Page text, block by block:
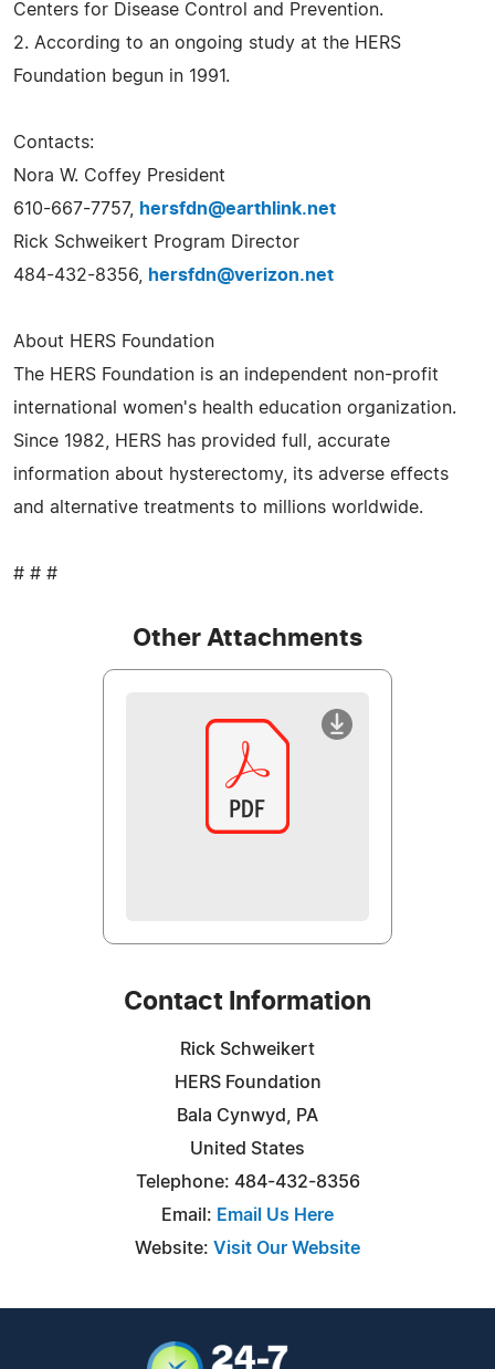
Centers for Disease Control and Prevention.
2. According to an ongoing study at the HERS
Foundation begun in 1991.
Contacts:
Nora W. Coffey President
610-667-7757,
hersfdn@earthlink.net
Rick Schweikert Program Director
484-432-8356,
hersfdn@verizon.net
About HERS Foundation
The HERS Foundation is an independent non-profit
international women's health education organization.
Since 1982, HERS has provided full, accurate
information about hysterectomy, its adverse effects
and alternative treatments to millions worldwide.
# # #
Other Attachments
Contact Information
Rick Schweikert
HERS Foundation
Bala Cynwyd, PA
United States
Telephone: 484-432-8356
Email: Email Us Here
Website: Visit Our Website
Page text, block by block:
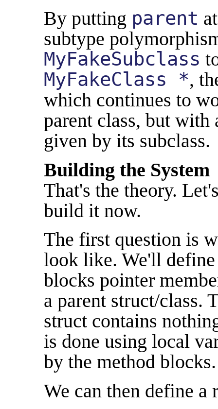
By putting parent
subtype
MyFakeSubclass
MyFakeClass *,
which continues to
parent class, but
given by its subclass.
Building the System
That's the theory.
build it now.
The first question is
look like. We'll
blocks pointer
a parent struct/class.
struct contains
is done using local
by the method blocks.
We can then define
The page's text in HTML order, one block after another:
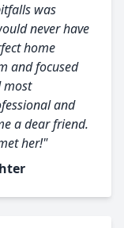
was
never have
home
and focused
most
and
a dear friend.
her!"
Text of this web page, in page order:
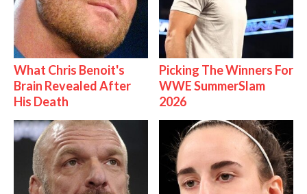
What Chris Benoit's
Brain Revealed After
His Death
Picking The Winners For
WWE SummerSlam
2026
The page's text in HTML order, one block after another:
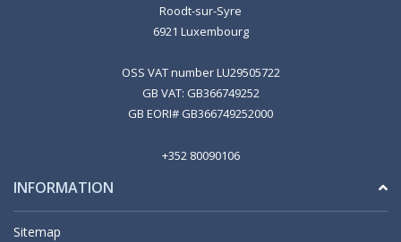
Roodt-sur-Syre
6921 Luxembourg
OSS VAT number LU29505722
GB VAT: GB366749252
GB EORI# GB366749252000
+352 80090106
INFORMATION
Sitemap
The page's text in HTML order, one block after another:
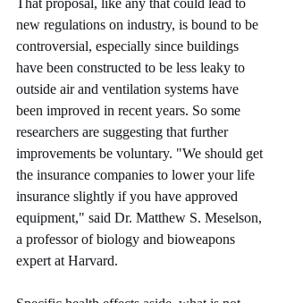
That proposal, like any that could lead to
new regulations on industry, is bound to be
controversial, especially since buildings
have been constructed to be less leaky to
outside air and ventilation systems have
been improved in recent years. So some
researchers are suggesting that further
improvements be voluntary. "We should get
the insurance companies to lower your life
insurance slightly if you have approved
equipment," said Dr. Matthew S. Meselson,
a professor of biology and bioweapons
expert at Harvard.
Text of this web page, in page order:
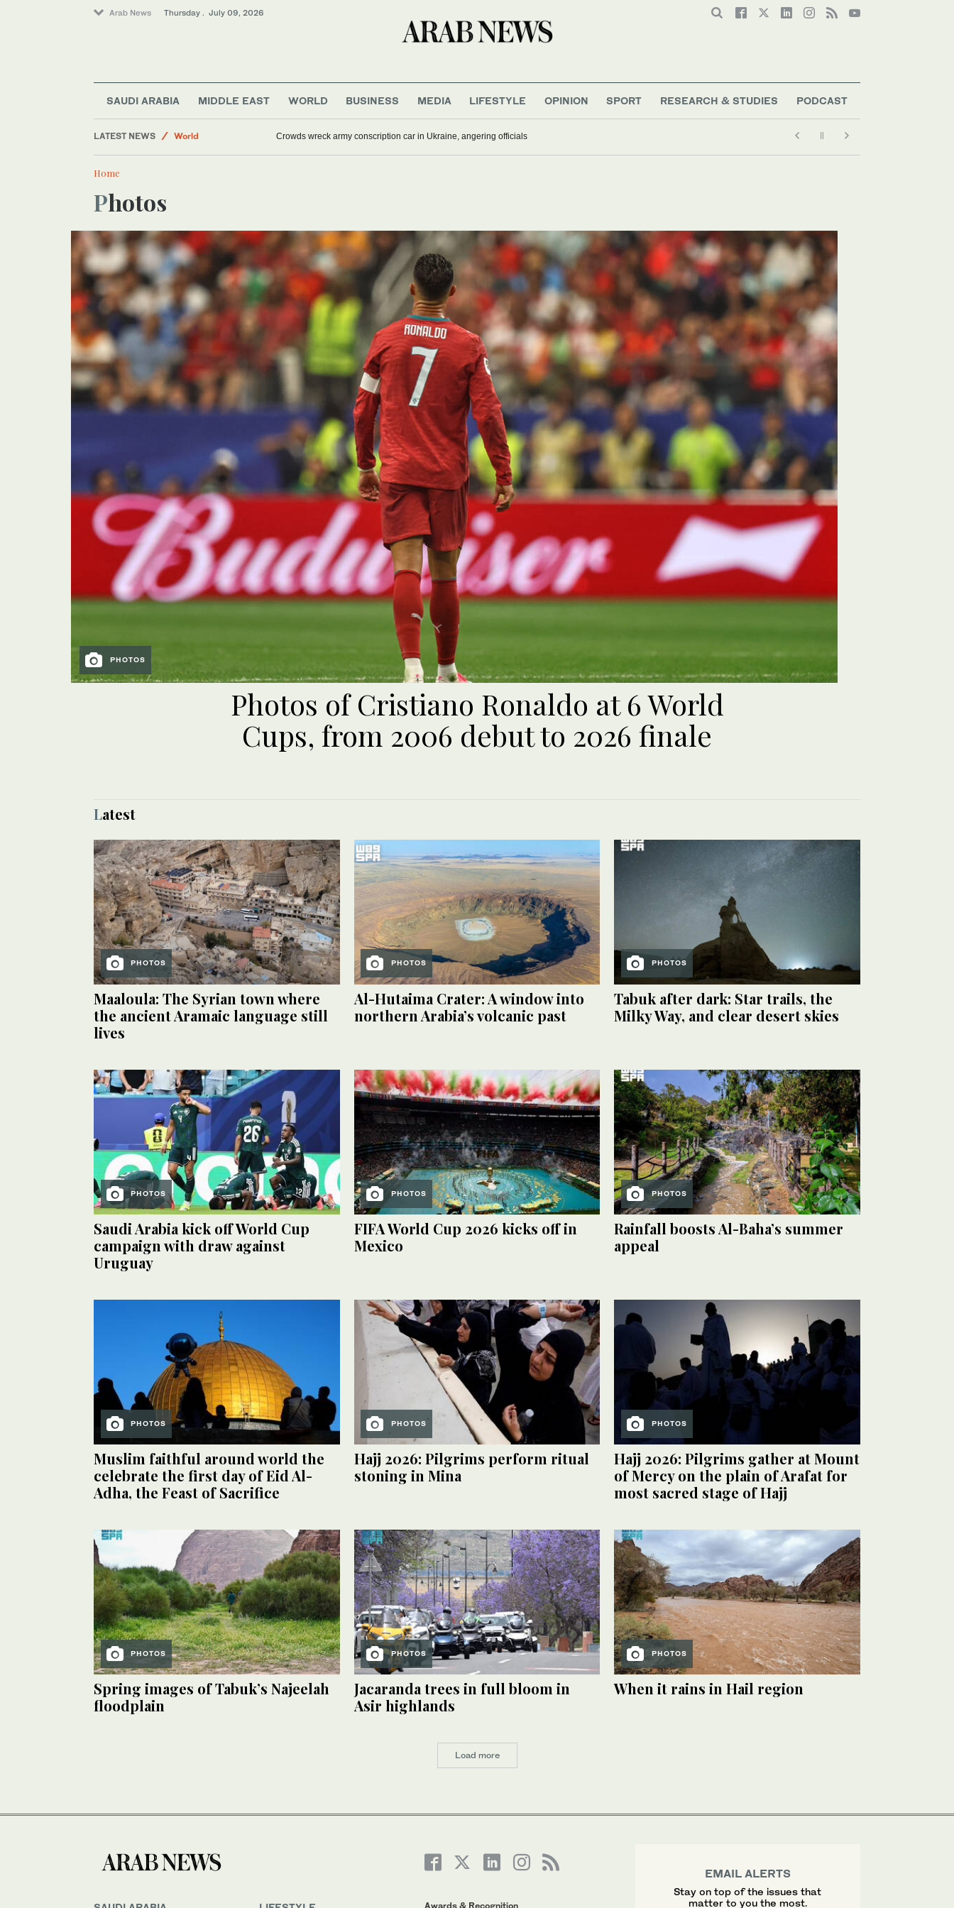
Arab News Thursday . July 09, 2026
SAUDI ARABIA MIDDLE EAST WORLD BUSINESS MEDIA LIFESTYLE OPINION SPORT RESEARCH & STUDIES PODCAST
LATEST NEWS
World
Lifestyle
Crowds wreck army conscription car in Ukraine, angering officials
Home
Photos
PHOTOS
Photos of Cristiano Ronaldo at 6 World
Cups, from 2006 debut to 2026 finale
Latest
PHOTOS
Maaloula: The Syrian town where
the ancient Aramaic language still
lives
PHOTOS
Al-Hutaima Crater: A window into
northern Arabia’s volcanic past
PHOTOS
Tabuk after dark: Star trails, the
Milky Way, and clear desert skies
PHOTOS
Saudi Arabia kick off World Cup
campaign with draw against
Uruguay
PHOTOS
FIFA World Cup 2026 kicks off in
Mexico
PHOTOS
Rainfall boosts Al-Baha’s summer
appeal
PHOTOS
Muslim faithful around world the
celebrate the first day of Eid Al-
Adha, the Feast of Sacrifice
PHOTOS
Hajj 2026: Pilgrims perform ritual
stoning in Mina
PHOTOS
Hajj 2026: Pilgrims gather at Mount
of Mercy on the plain of Arafat for
most sacred stage of Hajj
PHOTOS
Spring images of Tabuk’s Najeelah
floodplain
PHOTOS
Jacaranda trees in full bloom in
Asir highlands
PHOTOS
When it rains in Hail region
Load more
Awards & Recognition
EMAIL ALERTS
Stay on top of the issues that
matter to you the most.
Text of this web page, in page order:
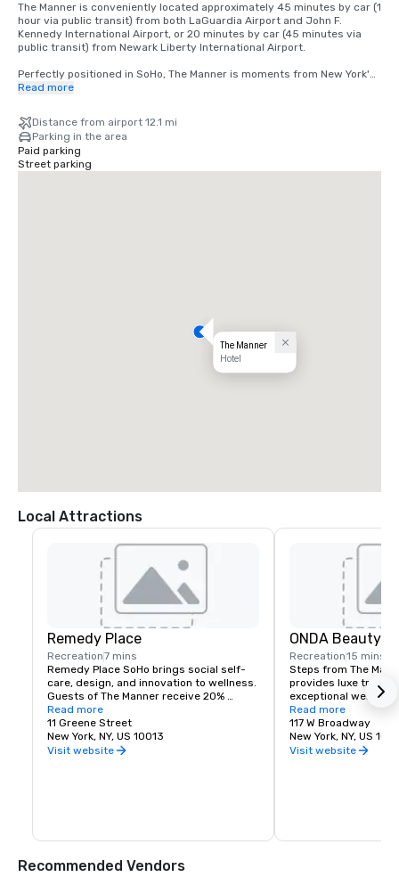
The Manner is conveniently located approximately 45 minutes by car (1
hour via public transit) from both LaGuardia Airport and John F.
Kennedy International Airport, or 20 minutes by car (45 minutes via
public transit) from Newark Liberty International Airport.
Perfectly positioned in SoHo, The Manner is moments from New York's
most coveted destinations, many within walking distance, with
and car service.
Read more
Distance from airport 12.1 mi
Parking in the area
Paid parking
Street parking
The Manner
Hotel
Local Attractions
Remedy Place
Recreation7 mins
Remedy Place SoHo brings social self-
care, design, and innovation to wellness.
Guests of The Manner receive 20%
savings on transformative experiences
to help you feel your best, including AI
Massages, Vitamin IV Drips, Red Light
Therapy, and more.
Read more
11 Greene Street
New York, NY, US 10013
Visit website
ONDA Beauty
Recreation15 mins
Steps from The
provides luxe
exceptional
Guests of the hotel
access, priority
on all signature
alongside 10%
Read more
117 W Broadway
New York, NY, US
Visit website
Recommended Vendors
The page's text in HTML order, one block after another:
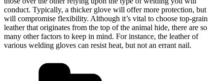
conduct. Typically, a thicker glove will offer more protection, but
will compromise flexibility. Although it’s vital to choose top-grain
leather that originates from the top of the animal hide, there are so
many other factors to keep in mind. For instance, the leather of
various welding gloves can resist heat, but not an errant nail.

+---+

### [EXERCISE PROMPT]
Each record must be repeated exactly, and no picture may be carried over.

### [WRITTEN RESPONSE]
Page text, block by block:
Centers for Disease Control and Prevention.
2. According to an ongoing study at the HERS
Foundation begun in 1991.
Contacts:
Nora W. Coffey President
610-667-7757,
hersfdn@earthlink.net
Rick Schweikert Program Director
484-432-8356,
hersfdn@verizon.net
About HERS Foundation
The HERS Foundation is an independent non-profit
international women's health education organization.
Since 1982, HERS has provided full, accurate
information about hysterectomy, its adverse effects
and alternative treatments to millions worldwide.
# # #
Other Attachments
Contact Information
Rick Schweikert
HERS Foundation
Bala Cynwyd, PA
United States
Telephone: 484-432-8356
Email: Email Us Here
Website: Visit Our Website
Page text, block by block:
By putting parent
subtype
MyFakeSubclass
MyFakeClass *,
which continues to
parent class, but
given by its subclass.
Building the System
That's the theory.
build it now.
The first question is
look like. We'll
blocks pointer
a parent struct/class.
struct contains
is done using local
by the method blocks.
We can then define
The page's text in HTML order, one block after another:
was
never have
home
and focused
most
and
a dear friend.
her!"
Text of this web page, in page order:
What Chris Benoit's
Brain Revealed After
His Death
Picking The Winners For
WWE SummerSlam
2026
The page's text in HTML order, one block after another:
Roodt-sur-Syre
6921 Luxembourg
OSS VAT number LU29505722
GB VAT: GB366749252
GB EORI# GB366749252000
+352 80090106
INFORMATION
Sitemap
The page's text in HTML order, one block after another:
That proposal, like any that could lead to
new regulations on industry, is bound to be
controversial, especially since buildings
have been constructed to be less leaky to
outside air and ventilation systems have
been improved in recent years. So some
researchers are suggesting that further
improvements be voluntary. "We should get
the insurance companies to lower your life
insurance slightly if you have approved
equipment," said Dr. Matthew S. Meselson,
a professor of biology and bioweapons
expert at Harvard.
Text of this web page, in page order:
Arab News Thursday . July 09, 2026
SAUDI ARABIA MIDDLE EAST WORLD BUSINESS MEDIA LIFESTYLE OPINION SPORT RESEARCH & STUDIES PODCAST
LATEST NEWS
World
Lifestyle
Crowds wreck army conscription car in Ukraine, angering officials
Home
Photos
PHOTOS
Photos of Cristiano Ronaldo at 6 World
Cups, from 2006 debut to 2026 finale
Latest
PHOTOS
Maaloula: The Syrian town where
the ancient Aramaic language still
lives
PHOTOS
Al-Hutaima Crater: A window into
northern Arabia’s volcanic past
PHOTOS
Tabuk after dark: Star trails, the
Milky Way, and clear desert skies
PHOTOS
Saudi Arabia kick off World Cup
campaign with draw against
Uruguay
PHOTOS
FIFA World Cup 2026 kicks off in
Mexico
PHOTOS
Rainfall boosts Al-Baha’s summer
appeal
PHOTOS
Muslim faithful around world the
celebrate the first day of Eid Al-
Adha, the Feast of Sacrifice
PHOTOS
Hajj 2026: Pilgrims perform ritual
stoning in Mina
PHOTOS
Hajj 2026: Pilgrims gather at Mount
of Mercy on the plain of Arafat for
most sacred stage of Hajj
PHOTOS
Spring images of Tabuk’s Najeelah
floodplain
PHOTOS
Jacaranda trees in full bloom in
Asir highlands
PHOTOS
When it rains in Hail region
Load more
Awards & Recognition
EMAIL ALERTS
Stay on top of the issues that
matter to you the most.
Text of this web page, in page order:
The Manner is conveniently located approximately 45 minutes by car (1
hour via public transit) from both LaGuardia Airport and John F.
Kennedy International Airport, or 20 minutes by car (45 minutes via
public transit) from Newark Liberty International Airport.
Perfectly positioned in SoHo, The Manner is moments from New York's
most coveted destinations, many within walking distance, with
and car service.
Read more
Distance from airport 12.1 mi
Parking in the area
Paid parking
Street parking
The Manner
Hotel
Local Attractions
Remedy Place
Recreation7 mins
Remedy Place SoHo brings social self-
care, design, and innovation to wellness.
Guests of The Manner receive 20%
savings on transformative experiences
to help you feel your best, including AI
Massages, Vitamin IV Drips, Red Light
Therapy, and more.
Read more
11 Greene Street
New York, NY, US 10013
Visit website
ONDA Beauty
Recreation15 mins
Steps from The
provides luxe
exceptional
Guests of the hotel
access, priority
on all signature
alongside 10%
Read more
117 W Broadway
New York, NY, US
Visit website
Recommended Vendors
The page's text in HTML order, one block after another:
conduct. Typically, a thicker glove will offer more protection, but
will compromise flexibility. Although it’s vital to choose top-grain
leather that originates from the top of the animal hide, there are so
many other factors to keep in mind. For instance, the leather of
various welding gloves can resist heat, but not an errant nail.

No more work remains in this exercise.